И тут молодому берднику, показалась очень правильная система детей Вала, ведь это, пожалуй, единственная возможность оставить, таким как он, своё продолжение в будущей жизни. Таков, наверняка, был его отец. Кто он? Жив ли? Даже если жив, то, вряд ли думает о нём, наверняка, даже, вряд ли знает, вообще, о его существовании.
Может это и правильно. Как он теперь пойдёт на смерть без страха и сожаления, когда точно знает, что у него будет ребёнок, здесь, в этом лесу, которого будет растить непонятная колдовская баба и нежить, в виде лешего? Как?
Зачем он забивает себе голову красавицей Ариной? Если у неё ещё есть какая-то возможность бросить воинствовать и завести семью, детей, то у него то, такой возможности нет. Как он может завести семью, если постоянно будет где-то далеко, постоянно ходить по лезвию ножа и годами пропадать в неизвестности.
Его судьба — повторить судьбу Деда, Олкабы и им подобным. Тут его объяла внутренняя пустота, безысходность и щемящая тоска, замешанная на полной темноте беззвёздной ночи. Он сложил руки на колени и безвольно опустил на них голову.
— Ты правильно меняешься, — послышался голос той, не понятной.
Но Кайсай, на этот раз, никак не отреагировал. Он даже не удивился её приходу. Ему было всё равно и абсолютно безразлично.
— Оставайся каким, — продолжила она, — не надо тебе повторять судьбу отца, Деда и Олкабы.
Вот тут рыжий встрепенулся и медленно поднял глаза, на стоящую перед ним голую Апити. Теперь, он даже не сомневался, что эта «нечто» слышит его мысли, как свои.
— Кто ты? — спросил он хриплым, не своим голосом.
На что Апити развела руки в стороны и ответила:
— Я, мать твоего будущего сына.
— И как я к тебе должен относиться?
— Ты чё, Кайсай, совсем одурел, чё ли? — взвилась на повышенных тонах еги-баба, уже своим привычным голосом, — я же сказала, как к матери своего ребёнка.
Рыжий замотал головой, как бы сбрасывая с себя наваждение.

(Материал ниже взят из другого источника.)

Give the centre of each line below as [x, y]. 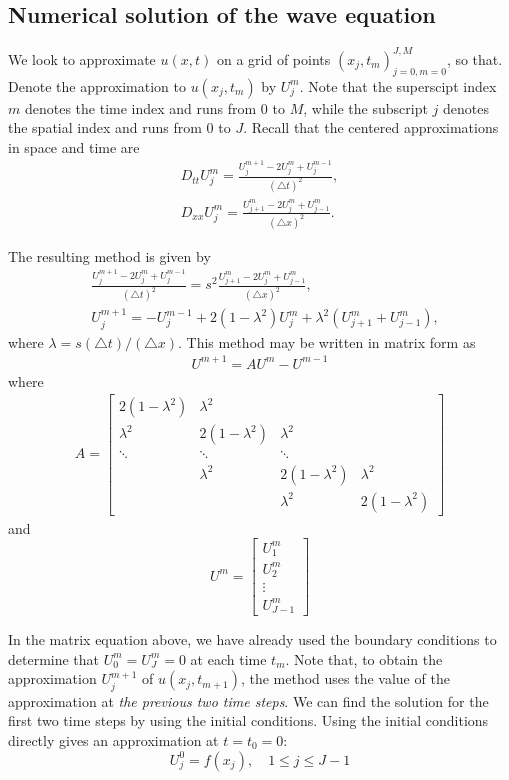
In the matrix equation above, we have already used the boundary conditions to [252, 639]
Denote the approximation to [97, 85]
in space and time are [74, 146]
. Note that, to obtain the [364, 658]
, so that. [474, 58]
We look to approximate [82, 58]
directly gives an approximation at [113, 739]
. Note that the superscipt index [398, 85]

— Так ты что теперь, жена моя, что ли?
Апити залилась звонким девичьим смехом, а в лоб Кайсаю, прилетело, непонятно что, да, такое увесистое, что аж искры из глаз посыпались и затылок засаднило, от удара головой о кару дуба. Очнувшийся в нём бердник, на автомате, даже сам от себя не ожидая, прикусил язык и в сером мареве прыгнул рыбкой в сторону, точно угодив в ноги плюгавенького старичка, сбив того с ног, и лесовик, со всего маха, врезался лбом в могучий корень дуба, торчащий из земли.
Кайсай крутанулся, вскакивая на ноги и тут же был пойман за шкирку чей-то непостижимо сильной рукой. Отпустил язык и оказался в руке грозной Апити. В другой руке у неё висел леший, ухватившийся обоими ручками за лоб.

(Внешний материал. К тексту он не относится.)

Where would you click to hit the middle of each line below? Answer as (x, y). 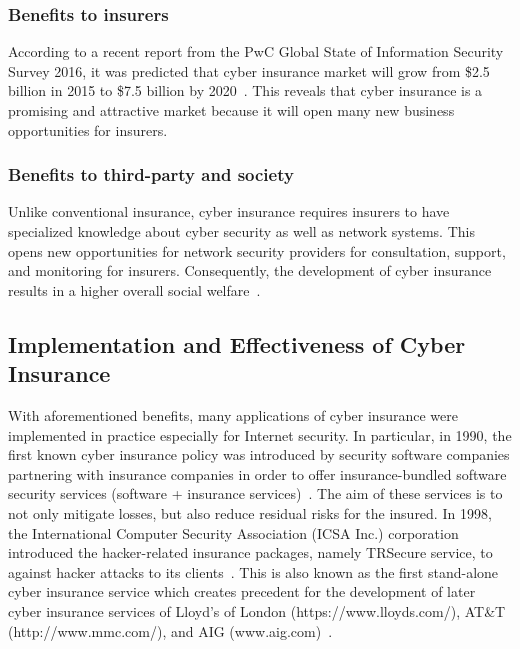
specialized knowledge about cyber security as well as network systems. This (241, 231)
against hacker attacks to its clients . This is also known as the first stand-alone (253, 571)
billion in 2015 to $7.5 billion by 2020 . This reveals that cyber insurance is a (245, 90)
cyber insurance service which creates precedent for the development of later (242, 591)
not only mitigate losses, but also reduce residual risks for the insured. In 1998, (250, 512)
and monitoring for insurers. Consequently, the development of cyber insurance (250, 270)
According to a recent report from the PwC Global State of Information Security (256, 51)
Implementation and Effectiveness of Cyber (237, 343)

— Всё, — проговорила Апити голосом «нечто» и отпустила обоих.
Кайсай обмяк, но после раскисающих и безысходных дум, сейчас в нём кипела настоящая ярость, готовая вцепиться в горло хоть кому, хоть нежити, хоть самому богу, ему было наплевать, ярость требовала выхода, приложения, разрядки.
Он исподлобья сверкнул этой яростью на дедка, но тут же, всю злость, как рукой сняло. На лешего жалко было смотреть. Он стоял столбиком, руки по швам, глазки, как у побитой собаки, на лбу шишак вырос. Кайсай приложил руку к своему лбу, на котором не только зрела шишка, но и саднила приличная рана и почему-то, тут же представил их с дедом со стороны и внутренне улыбнулся, представленной себе картины.

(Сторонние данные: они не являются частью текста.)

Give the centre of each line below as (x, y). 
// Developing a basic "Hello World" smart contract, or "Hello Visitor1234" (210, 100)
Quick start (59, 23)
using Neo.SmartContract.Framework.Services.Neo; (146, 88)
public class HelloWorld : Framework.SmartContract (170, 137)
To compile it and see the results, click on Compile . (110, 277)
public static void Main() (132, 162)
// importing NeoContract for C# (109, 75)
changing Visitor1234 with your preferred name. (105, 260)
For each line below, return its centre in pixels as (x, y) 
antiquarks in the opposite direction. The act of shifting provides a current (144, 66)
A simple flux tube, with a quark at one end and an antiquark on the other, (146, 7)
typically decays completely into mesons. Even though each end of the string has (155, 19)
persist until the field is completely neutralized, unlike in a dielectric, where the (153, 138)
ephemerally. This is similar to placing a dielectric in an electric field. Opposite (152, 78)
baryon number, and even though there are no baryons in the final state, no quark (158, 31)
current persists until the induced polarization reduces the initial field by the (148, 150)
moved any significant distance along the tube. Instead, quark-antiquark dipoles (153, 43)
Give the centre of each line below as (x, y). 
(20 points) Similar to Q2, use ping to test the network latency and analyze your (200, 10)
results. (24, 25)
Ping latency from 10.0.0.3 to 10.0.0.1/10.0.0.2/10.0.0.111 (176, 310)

— Так, — проговорила баба своим привычным голосом, — давайте сразу расставим всех по своим местам. Ты, — указала она на Кайсая, — мне не муж, а лишь отец нашего ребёнка. Он мой муж, — указывая на лешего продолжила она, — понятно?
— Понятно? — ехидно передразнил её старичок и тут же получил по затылку оплеуху, от разошедшейся еги-бабы.
— Ни хрена не понятно, — злобно огрызнулся Кайсай, — разве так бывает?
— А это, что перед тобой? — тоже уже переходя на ор, развела руками Апити.
— Хрен его знает, что это! — то же заорал рыжий, не успокаиваясь.
— Вот у хрена и спрашивай, раз он знат — встрял леший, голосом обиженного ребёнка, — чё ты нас то пыташь?